What is being asked:
Reproduce the listing below exactly. Pictures do not belong in the copy.

[[ Provided information, beginning ]]

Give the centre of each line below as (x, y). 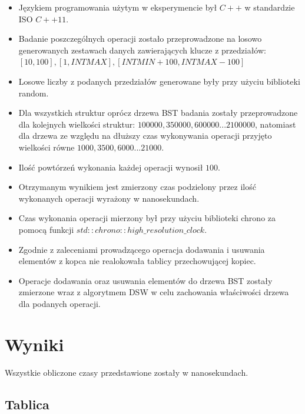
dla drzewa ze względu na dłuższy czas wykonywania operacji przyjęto (145, 136)
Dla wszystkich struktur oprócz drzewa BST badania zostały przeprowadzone (158, 113)
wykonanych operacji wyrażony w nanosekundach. (109, 198)
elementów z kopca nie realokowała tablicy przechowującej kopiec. (137, 261)
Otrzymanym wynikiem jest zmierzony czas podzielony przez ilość (137, 187)
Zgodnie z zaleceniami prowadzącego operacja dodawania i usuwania (142, 249)
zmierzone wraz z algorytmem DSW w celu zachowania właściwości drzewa (154, 292)
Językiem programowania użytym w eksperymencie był (118, 7)
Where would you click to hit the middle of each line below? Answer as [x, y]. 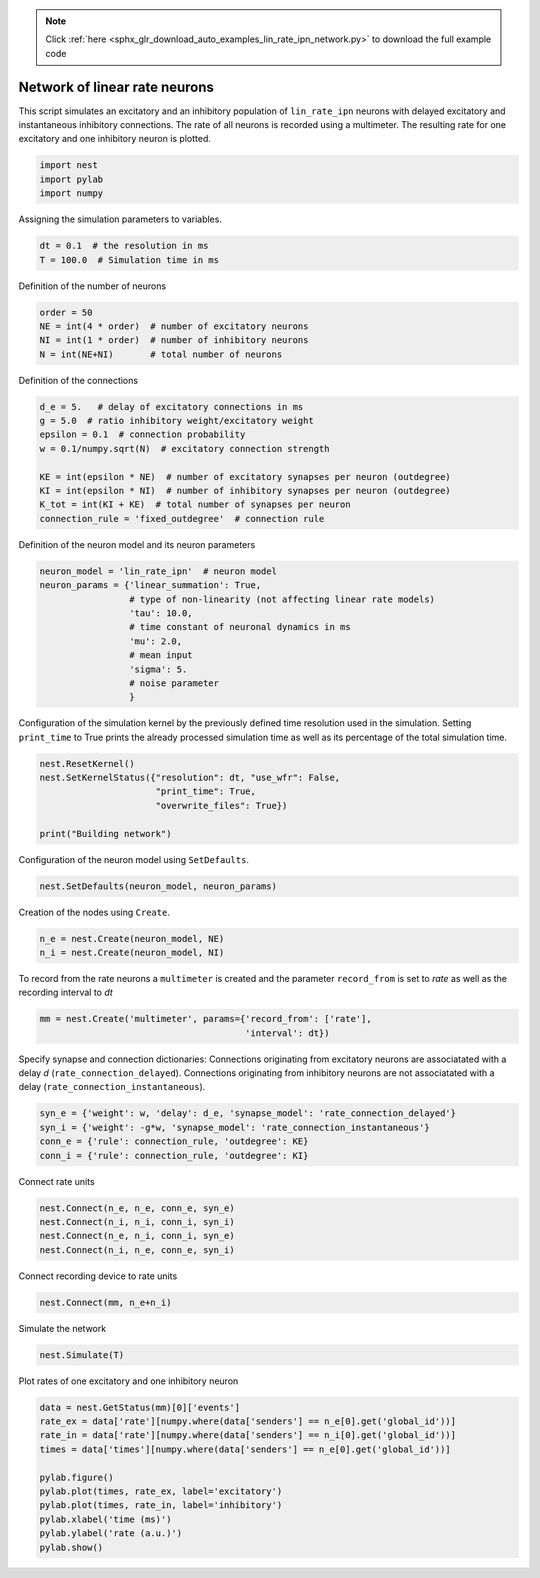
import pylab [71, 179]
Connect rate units [56, 1181]
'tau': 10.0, [161, 613]
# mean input [161, 655]
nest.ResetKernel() [87, 763]
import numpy [71, 193]
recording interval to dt [66, 992]
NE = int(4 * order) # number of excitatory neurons [174, 326]
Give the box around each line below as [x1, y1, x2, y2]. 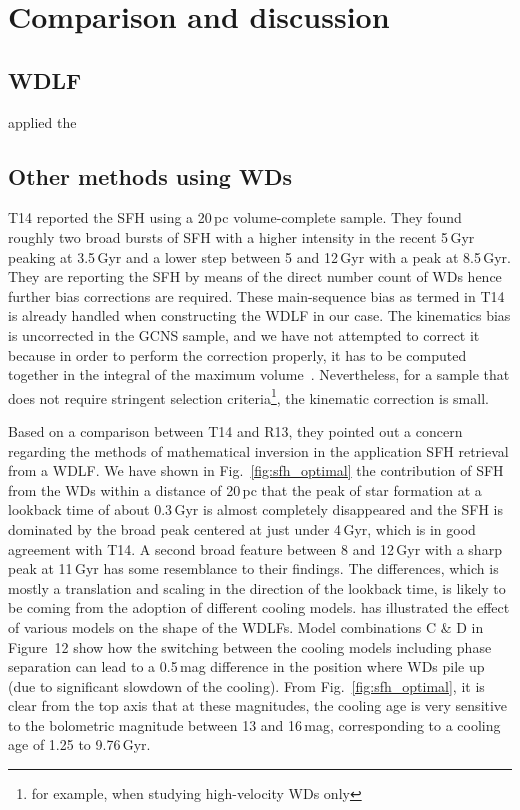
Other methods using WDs [8, 160, 292, 191]
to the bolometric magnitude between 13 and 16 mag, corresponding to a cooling [8, 714, 501, 735]
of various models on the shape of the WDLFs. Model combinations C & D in [8, 616, 484, 637]
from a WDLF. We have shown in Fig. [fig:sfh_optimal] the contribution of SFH [8, 460, 504, 481]
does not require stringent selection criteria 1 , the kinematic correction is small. [8, 384, 489, 408]
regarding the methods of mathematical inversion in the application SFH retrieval [8, 440, 509, 461]
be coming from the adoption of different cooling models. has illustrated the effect [8, 597, 510, 618]
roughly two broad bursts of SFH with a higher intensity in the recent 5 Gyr [8, 226, 475, 247]

[[ Provided information, end ]]

Task result:
Give the centre of each line below as (x, y). 
dla drzewa ze względu na dłuższy czas wykonywania operacji przyjęto (145, 136)
Dla wszystkich struktur oprócz drzewa BST badania zostały przeprowadzone (158, 113)
wykonanych operacji wyrażony w nanosekundach. (109, 198)
elementów z kopca nie realokowała tablicy przechowującej kopiec. (137, 261)
Otrzymanym wynikiem jest zmierzony czas podzielony przez ilość (137, 187)
Zgodnie z zaleceniami prowadzącego operacja dodawania i usuwania (142, 249)
zmierzone wraz z algorytmem DSW w celu zachowania właściwości drzewa (154, 292)
Językiem programowania użytym w eksperymencie był (118, 7)
Where would you click to hit the middle of each line below? Answer as [x, y]. 
import pylab [71, 179]
Connect rate units [56, 1181]
'tau': 10.0, [161, 613]
# mean input [161, 655]
nest.ResetKernel() [87, 763]
import numpy [71, 193]
recording interval to dt [66, 992]
NE = int(4 * order) # number of excitatory neurons [174, 326]
Give the box around each line below as [x1, y1, x2, y2]. 
Other methods using WDs [8, 160, 292, 191]
to the bolometric magnitude between 13 and 16 mag, corresponding to a cooling [8, 714, 501, 735]
of various models on the shape of the WDLFs. Model combinations C & D in [8, 616, 484, 637]
from a WDLF. We have shown in Fig. [fig:sfh_optimal] the contribution of SFH [8, 460, 504, 481]
does not require stringent selection criteria 1 , the kinematic correction is small. [8, 384, 489, 408]
regarding the methods of mathematical inversion in the application SFH retrieval [8, 440, 509, 461]
be coming from the adoption of different cooling models. has illustrated the effect [8, 597, 510, 618]
roughly two broad bursts of SFH with a higher intensity in the recent 5 Gyr [8, 226, 475, 247]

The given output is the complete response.